It took me ages to find the venue for my interview.
I made the mistake of walking to the venue on a hot summers day in my finest suit. When I arrived I was hot and sweaty. I made a focused effort to keep my arms down so that they would not see the sweat that had soaked through my shirt from my arm pits.
I didn’t sweat it too much (re-read comment – ha! that was not intended). I had met two of the three interviewers via various networking in my graduate placement, so felt that gave me a bit more of a chance.
I came across quite well – I impressed by giving a technical presentation, I answered their questions well and they loved my PowerPoint slides – they complemented that they were the best designed they had seen all day.
The interview didn’t end there though. This was the first and only time I participated in a ‘group interview’ – this was intended to see how we all interacted with each other.

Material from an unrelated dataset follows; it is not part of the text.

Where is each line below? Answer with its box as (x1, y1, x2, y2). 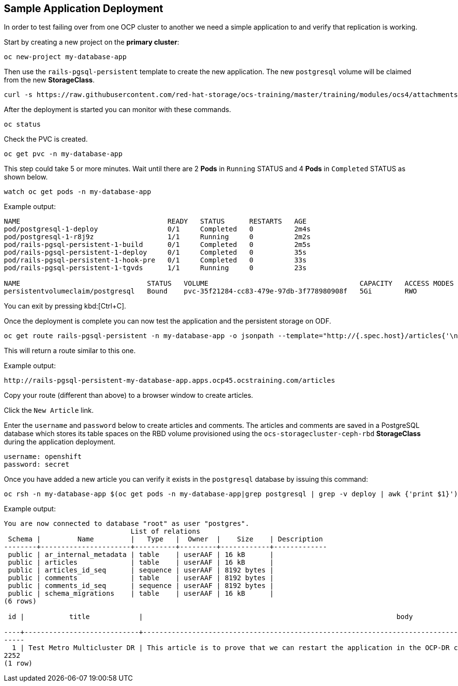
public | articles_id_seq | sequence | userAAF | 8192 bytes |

It was also what I dreaded because I knew it was going to be my downfall. I knew it was my downfall because the world undervalues an introvert.
To start with it went okay, I took small steps like not making a complete pig out of myself eating lunch. We had an exercise where we paired up with someone and had to learn five things about each other and repeat them pack to the
class, I mean serious interview candidates. I always felt stronger in one-to-one situations because its always easy to balance the conversation and built a good rapport with the other person in the short space of time.
Then we had the group task. I knew how this went I had seen the Apprentice enough – three types would emerge – the ‘annoying idiot who knows nothing’, the clever one who takes charge and those who you can’t remember up until Week 6 when you start realising that they are going to be a finalist.
But the problem here was we didn’t have 6 weeks. And everyone in the room knew how this was going to go down – they had to be the leader. I knew I had to pull a bit of extrovert out of somewhere to succeed.
So we were split into three groups – four in each team. And the challenge was to build the biggest tower out of paper straws.
I have no idea why – maybe part of the job role was building towers. I didn’t seeit in the job description – I remember it involving organising events, and leading groups in training sessions, but well… towers it was.
Once the task started it descended into chaos. It was loud and rowdy in the room and in my team two of them went all out, leaning more toward ‘annoying idiot who knows nothing.’ So as they tried their best to talk over each other I slumped back and knew I would not rise to the occasion this time.
The third person was trying to chip in, this time by grabbing the straws and tape and getting a tower thrown together. The other two realised what was going on and started shouting directions to the creator.
Maybe I can get this job if they see my other skills. I thought (wrongly), so I quickly made an assessment with the materials before they were quickly thrown together planning on how to made it sturdy but make it as high as possible. Maybe I could show them the sketch and change their minds while there was still time.
I was going for a triangle design, but by the time I had finished they had put a massive contraption together….
As it was presented by the loudest loud mouth it was actually kind of satisfying watching it fall apart as she spoke (even with the knowledge that I knew I did not have the job).
Of course I didn’t get the job – they wanted me to lead in ways I couldn’t – not in that situation and for years it made me hate being an introvert.
It falsely made me believe that being the loudest and always having an opinion was the way to get ahead.
It was only when I got appreciation for my introvert skills – being able to plan, think, be analytical that I began to love who I was again. It also made me realise that a good leader isn’t necessarily the good presenter but the one who has the vision. And sometimes the person with the vision is the type to sit back, be quiet and draw out that stupid, sturdy, straw tower.
Years later I would see the organisation I had attempted to join in the news for the wrong reason. They had banned clapping at their conferences and encouraged the use of ‘jazz hands’ by the audience instead. I laughed – to think I wanted to work with such a bunch of pussies.